To do: Find, in the records below, the line that contains "( https://www.chartjs.org/ ) (64, 70)" and the line that contains "then it sums". Copy those two lines and everything between them exactly, but not the pictures.
(Entries supplied begins)
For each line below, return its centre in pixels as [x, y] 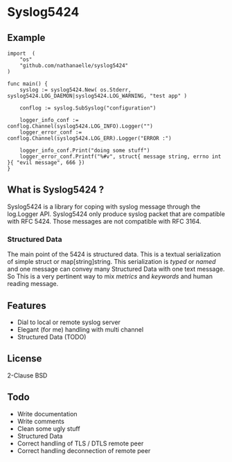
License [25, 358]
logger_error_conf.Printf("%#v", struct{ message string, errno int [121, 157]
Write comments [41, 421]
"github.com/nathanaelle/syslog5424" [74, 66]
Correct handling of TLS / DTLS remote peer [80, 443]
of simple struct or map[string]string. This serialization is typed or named [111, 262]
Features [27, 305]
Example [26, 38]
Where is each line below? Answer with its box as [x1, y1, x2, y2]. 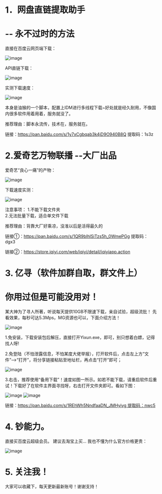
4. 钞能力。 [5, 421, 49, 432]
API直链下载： [5, 65, 33, 71]
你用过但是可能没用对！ [5, 292, 99, 303]
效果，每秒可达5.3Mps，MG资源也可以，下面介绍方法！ [9, 315, 120, 321]
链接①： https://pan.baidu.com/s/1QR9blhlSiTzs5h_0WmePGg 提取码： [5, 234, 148, 239]
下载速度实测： [5, 187, 35, 193]
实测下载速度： [5, 85, 35, 91]
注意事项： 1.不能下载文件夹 [5, 207, 61, 213]
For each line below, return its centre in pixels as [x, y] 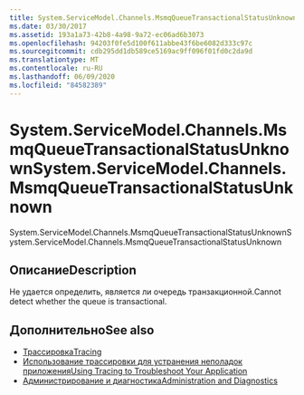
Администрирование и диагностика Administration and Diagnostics [150, 381]
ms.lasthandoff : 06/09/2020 [62, 77]
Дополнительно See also [82, 330]
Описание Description [73, 270]
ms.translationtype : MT [54, 60]
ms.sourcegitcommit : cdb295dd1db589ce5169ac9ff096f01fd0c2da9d [131, 52]
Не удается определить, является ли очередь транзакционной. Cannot [146, 292]
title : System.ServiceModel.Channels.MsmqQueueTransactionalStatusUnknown [153, 18]
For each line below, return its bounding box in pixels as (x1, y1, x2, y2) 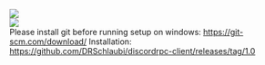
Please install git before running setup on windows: (9, 27, 202, 37)
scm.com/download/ (9, 36, 87, 47)
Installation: (88, 36, 132, 47)
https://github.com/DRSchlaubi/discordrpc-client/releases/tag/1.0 (9, 46, 256, 56)
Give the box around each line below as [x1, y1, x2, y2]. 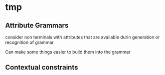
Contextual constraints [5, 63, 78, 72]
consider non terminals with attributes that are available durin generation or [5, 34, 160, 40]
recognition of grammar [5, 39, 54, 45]
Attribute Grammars [5, 21, 69, 30]
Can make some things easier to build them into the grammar [5, 49, 131, 55]
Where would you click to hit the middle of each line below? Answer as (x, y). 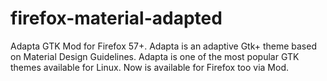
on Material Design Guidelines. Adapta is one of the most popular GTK (155, 56)
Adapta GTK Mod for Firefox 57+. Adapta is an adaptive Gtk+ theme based (163, 46)
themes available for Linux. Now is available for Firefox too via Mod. (149, 67)
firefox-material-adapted (116, 18)
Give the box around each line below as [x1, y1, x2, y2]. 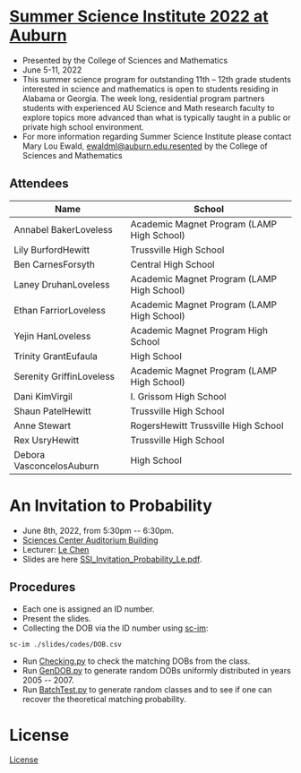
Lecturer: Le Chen [21, 544, 90, 554]
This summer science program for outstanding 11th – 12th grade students [21, 73, 291, 84]
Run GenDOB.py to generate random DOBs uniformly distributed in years [21, 665, 291, 675]
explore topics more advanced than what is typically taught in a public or [21, 112, 291, 123]
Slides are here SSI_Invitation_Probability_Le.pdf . [21, 554, 202, 564]
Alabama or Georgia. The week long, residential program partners [21, 92, 265, 104]
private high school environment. [21, 121, 145, 132]
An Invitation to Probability [9, 495, 213, 516]
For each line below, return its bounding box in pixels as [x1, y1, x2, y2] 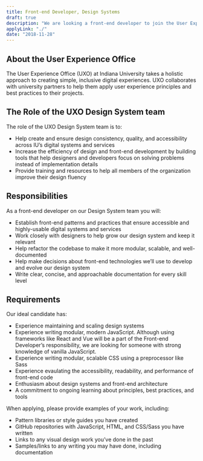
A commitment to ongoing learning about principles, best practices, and [14, 386, 195, 394]
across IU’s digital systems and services [14, 141, 115, 149]
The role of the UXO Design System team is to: [6, 123, 123, 130]
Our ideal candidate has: [6, 311, 68, 318]
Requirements [6, 294, 60, 305]
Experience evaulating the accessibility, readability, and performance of [14, 368, 194, 375]
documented [14, 251, 47, 258]
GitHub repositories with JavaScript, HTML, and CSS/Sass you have [14, 423, 184, 431]
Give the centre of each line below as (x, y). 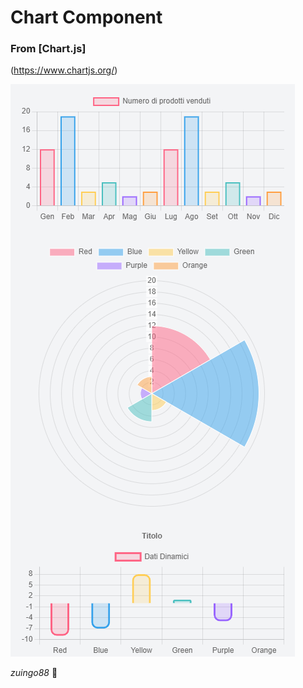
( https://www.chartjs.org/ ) (64, 70)
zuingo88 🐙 (34, 673)
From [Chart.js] (48, 49)
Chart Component (86, 17)
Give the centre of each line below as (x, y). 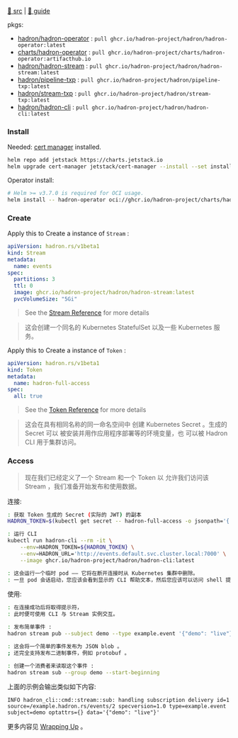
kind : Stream (27, 253)
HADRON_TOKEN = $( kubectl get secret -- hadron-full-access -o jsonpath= (115, 521)
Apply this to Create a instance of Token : (67, 350)
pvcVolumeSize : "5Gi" (46, 299)
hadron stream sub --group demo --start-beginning (84, 672)
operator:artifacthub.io (54, 59)
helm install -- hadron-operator (57, 200)
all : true (28, 396)
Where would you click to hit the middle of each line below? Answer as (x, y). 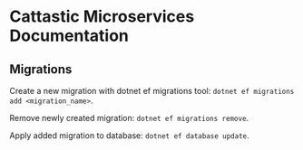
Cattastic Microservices (102, 17)
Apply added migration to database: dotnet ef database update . (129, 136)
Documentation (69, 36)
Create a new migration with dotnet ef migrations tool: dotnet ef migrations (152, 91)
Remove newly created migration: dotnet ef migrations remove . (129, 118)
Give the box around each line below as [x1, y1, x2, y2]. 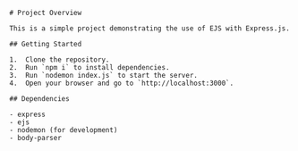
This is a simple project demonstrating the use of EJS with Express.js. [9, 24, 291, 33]
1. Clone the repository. [9, 55, 110, 64]
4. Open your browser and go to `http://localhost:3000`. [9, 79, 234, 88]
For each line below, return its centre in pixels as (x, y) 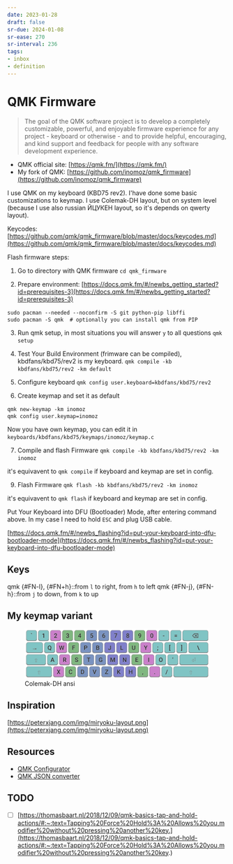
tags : (15, 52)
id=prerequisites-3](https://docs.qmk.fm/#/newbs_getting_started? (114, 291)
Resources (31, 752)
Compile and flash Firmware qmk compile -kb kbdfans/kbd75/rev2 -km (118, 450)
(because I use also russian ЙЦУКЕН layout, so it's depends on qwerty (109, 208)
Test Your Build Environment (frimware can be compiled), (100, 354)
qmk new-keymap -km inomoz (46, 409)
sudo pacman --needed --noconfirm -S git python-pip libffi (97, 312)
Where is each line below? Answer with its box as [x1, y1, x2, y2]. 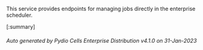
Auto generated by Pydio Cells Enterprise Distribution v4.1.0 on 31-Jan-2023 [6, 37, 197, 44]
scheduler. [6, 11, 33, 19]
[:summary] [6, 23, 35, 30]
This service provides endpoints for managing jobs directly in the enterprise [6, 5, 196, 12]
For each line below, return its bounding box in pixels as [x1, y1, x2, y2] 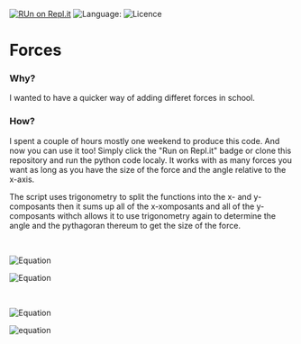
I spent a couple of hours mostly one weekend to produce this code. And [9, 135, 280, 146]
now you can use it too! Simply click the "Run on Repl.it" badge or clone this [9, 145, 292, 156]
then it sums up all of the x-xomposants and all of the [57, 201, 255, 212]
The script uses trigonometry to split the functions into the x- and [9, 191, 252, 202]
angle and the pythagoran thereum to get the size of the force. [9, 220, 242, 231]
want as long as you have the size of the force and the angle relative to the [9, 164, 287, 175]
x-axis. [9, 174, 35, 185]
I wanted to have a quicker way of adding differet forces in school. [9, 93, 255, 104]
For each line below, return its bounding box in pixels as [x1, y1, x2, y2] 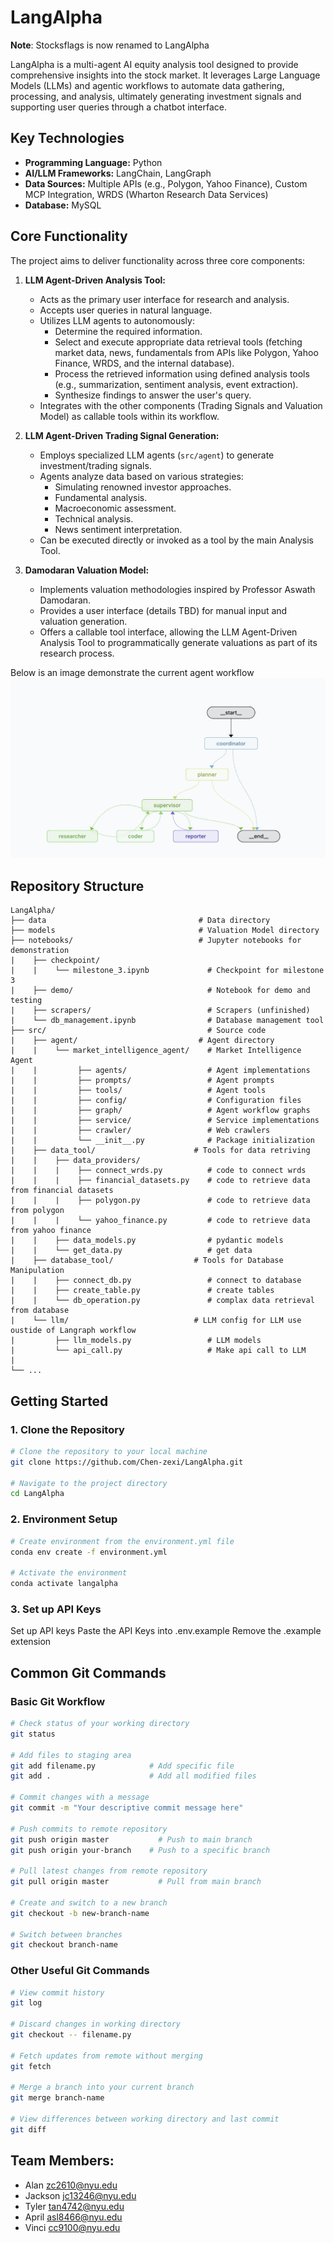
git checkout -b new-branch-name [10, 1908, 150, 1918]
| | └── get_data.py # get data [10, 1246, 253, 1256]
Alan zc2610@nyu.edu [24, 2179, 118, 2191]
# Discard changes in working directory [10, 2019, 182, 2030]
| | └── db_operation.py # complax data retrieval [10, 1296, 315, 1306]
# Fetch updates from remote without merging [10, 2051, 203, 2061]
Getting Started [10, 1392, 109, 1410]
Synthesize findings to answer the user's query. [54, 389, 252, 401]
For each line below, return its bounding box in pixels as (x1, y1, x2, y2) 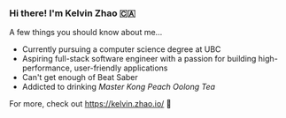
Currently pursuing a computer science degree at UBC (21, 44, 221, 55)
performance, (21, 63, 73, 73)
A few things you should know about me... (9, 27, 163, 38)
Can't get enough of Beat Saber (21, 72, 139, 83)
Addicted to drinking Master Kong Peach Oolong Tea (21, 82, 215, 92)
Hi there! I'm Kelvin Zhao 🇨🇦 (9, 7, 136, 19)
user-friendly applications (73, 63, 168, 73)
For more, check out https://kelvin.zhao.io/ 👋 (9, 99, 172, 109)
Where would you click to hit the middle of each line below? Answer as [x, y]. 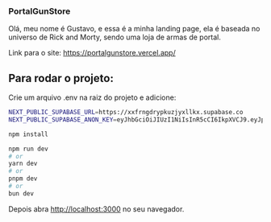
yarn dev [23, 164]
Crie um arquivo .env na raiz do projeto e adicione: [92, 97]
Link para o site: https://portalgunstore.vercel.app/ [92, 53]
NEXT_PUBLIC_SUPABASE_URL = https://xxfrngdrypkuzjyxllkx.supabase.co [126, 113]
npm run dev [28, 149]
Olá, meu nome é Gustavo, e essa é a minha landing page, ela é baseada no [134, 29]
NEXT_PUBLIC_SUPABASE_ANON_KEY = [63, 119]
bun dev [21, 193]
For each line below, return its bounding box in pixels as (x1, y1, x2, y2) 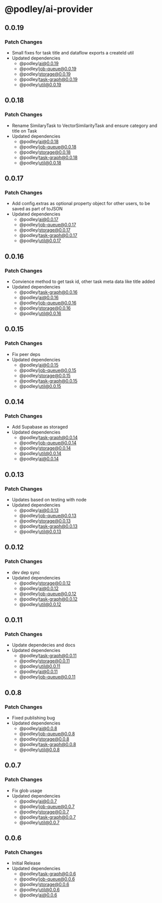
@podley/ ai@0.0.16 (19, 294, 59, 300)
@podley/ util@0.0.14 (19, 450, 62, 456)
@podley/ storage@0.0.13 (19, 518, 71, 523)
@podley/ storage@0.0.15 (19, 372, 71, 378)
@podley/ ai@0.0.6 (19, 892, 57, 898)
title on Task (11, 127, 37, 133)
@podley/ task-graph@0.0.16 (19, 289, 78, 295)
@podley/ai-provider (4, 3, 93, 15)
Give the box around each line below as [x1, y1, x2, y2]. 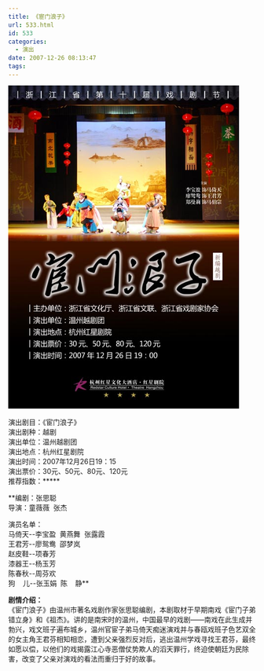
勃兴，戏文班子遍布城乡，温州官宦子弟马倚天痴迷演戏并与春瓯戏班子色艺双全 [8, 625, 256, 634]
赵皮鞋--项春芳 [8, 548, 57, 558]
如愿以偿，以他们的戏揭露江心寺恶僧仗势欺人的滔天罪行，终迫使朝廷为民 [8, 644, 242, 654]
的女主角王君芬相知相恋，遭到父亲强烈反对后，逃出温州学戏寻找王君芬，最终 [8, 634, 256, 643]
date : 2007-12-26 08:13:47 [8, 54, 97, 62]
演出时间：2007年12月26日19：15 [8, 456, 116, 466]
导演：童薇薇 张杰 [8, 503, 68, 512]
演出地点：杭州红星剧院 [8, 446, 84, 456]
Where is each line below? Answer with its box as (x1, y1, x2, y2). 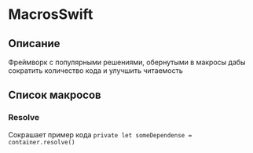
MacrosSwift (8, 5, 93, 24)
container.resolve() (8, 138, 76, 146)
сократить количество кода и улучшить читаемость (8, 66, 183, 75)
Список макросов (8, 89, 101, 102)
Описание (8, 37, 60, 50)
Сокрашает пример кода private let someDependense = (8, 129, 192, 139)
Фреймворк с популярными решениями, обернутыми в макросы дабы (8, 57, 246, 67)
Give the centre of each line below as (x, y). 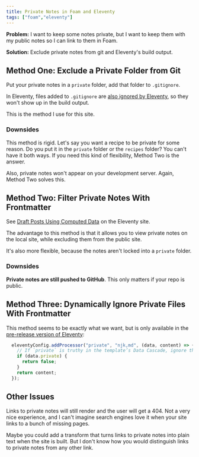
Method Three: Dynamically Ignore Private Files (96, 305)
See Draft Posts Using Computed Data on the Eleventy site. (78, 222)
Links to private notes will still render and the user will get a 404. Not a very (98, 411)
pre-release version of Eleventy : (45, 334)
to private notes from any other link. (50, 448)
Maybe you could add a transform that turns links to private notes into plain (98, 435)
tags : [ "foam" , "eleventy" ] (39, 17)
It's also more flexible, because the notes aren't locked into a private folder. (99, 251)
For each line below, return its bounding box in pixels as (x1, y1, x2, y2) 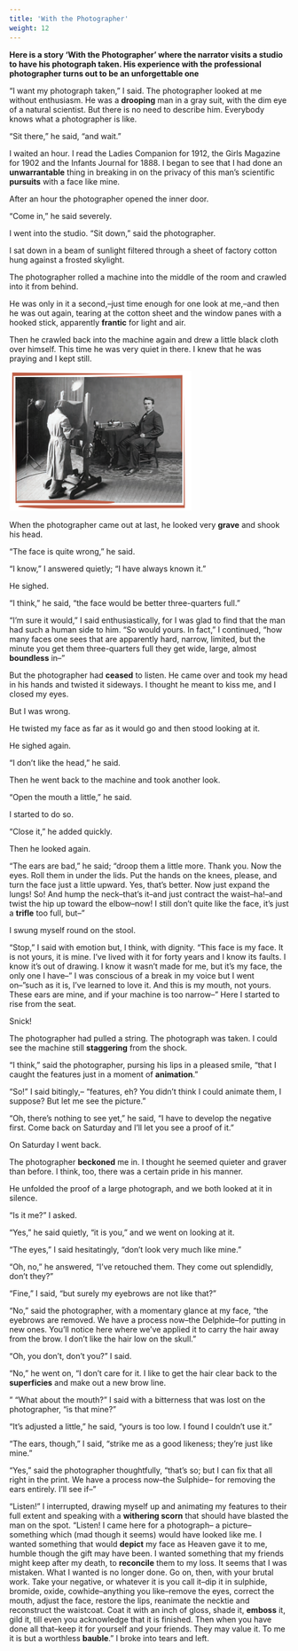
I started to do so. (9, 808, 74, 820)
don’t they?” (9, 1270, 54, 1281)
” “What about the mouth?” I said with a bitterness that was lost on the (9, 1394, 266, 1405)
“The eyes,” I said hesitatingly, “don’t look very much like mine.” (9, 1244, 242, 1254)
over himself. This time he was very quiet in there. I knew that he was (9, 343, 262, 354)
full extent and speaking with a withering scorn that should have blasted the (9, 1510, 289, 1521)
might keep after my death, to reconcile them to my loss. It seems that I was (9, 1557, 287, 1568)
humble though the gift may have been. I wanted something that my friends (9, 1548, 284, 1559)
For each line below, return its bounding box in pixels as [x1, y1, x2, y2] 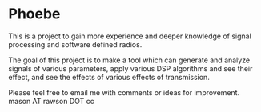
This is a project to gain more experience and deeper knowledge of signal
(Entries supplied ends)
Task output:
( https://www.chartjs.org/ ) (64, 70)
zuingo88 🐙 (34, 673)
From [Chart.js] (48, 49)
Chart Component (86, 17)
Give the centre of each line below as (x, y). 
kind : Stream (27, 253)
HADRON_TOKEN = $( kubectl get secret -- hadron-full-access -o jsonpath= (115, 521)
Apply this to Create a instance of Token : (67, 350)
pvcVolumeSize : "5Gi" (46, 299)
hadron stream sub --group demo --start-beginning (84, 672)
operator:artifacthub.io (54, 59)
helm install -- hadron-operator (57, 200)
all : true (28, 396)
Where would you click to hit the middle of each line below? Answer as (x, y). 
Cattastic Microservices (102, 17)
Apply added migration to database: dotnet ef database update . (129, 136)
Documentation (69, 36)
Create a new migration with dotnet ef migrations tool: dotnet ef migrations (152, 91)
Remove newly created migration: dotnet ef migrations remove . (129, 118)
Give the box around each line below as [x1, y1, x2, y2]. 
This is a simple project demonstrating the use of EJS with Express.js. [9, 24, 291, 33]
1. Clone the repository. [9, 55, 110, 64]
4. Open your browser and go to `http://localhost:3000`. [9, 79, 234, 88]
For each line below, return its centre in pixels as (x, y) 
tags : (15, 52)
id=prerequisites-3](https://docs.qmk.fm/#/newbs_getting_started? (114, 291)
Resources (31, 752)
Compile and flash Firmware qmk compile -kb kbdfans/kbd75/rev2 -km (118, 450)
(because I use also russian ЙЦУКЕН layout, so it's depends on qwerty (109, 208)
Test Your Build Environment (frimware can be compiled), (100, 354)
qmk new-keymap -km inomoz (46, 409)
sudo pacman --needed --noconfirm -S git python-pip libffi (97, 312)
Where is each line below? Answer with its box as [x1, y1, x2, y2]. 
Auto generated by Pydio Cells Enterprise Distribution v4.1.0 on 31-Jan-2023 [6, 37, 197, 44]
scheduler. [6, 11, 33, 19]
[:summary] [6, 23, 35, 30]
This service provides endpoints for managing jobs directly in the enterprise [6, 5, 196, 12]
For each line below, return its bounding box in pixels as [x1, y1, x2, y2] 
I spent a couple of hours mostly one weekend to produce this code. And [9, 135, 280, 146]
now you can use it too! Simply click the "Run on Repl.it" badge or clone this [9, 145, 292, 156]
then it sums up all of the x-xomposants and all of the [57, 201, 255, 212]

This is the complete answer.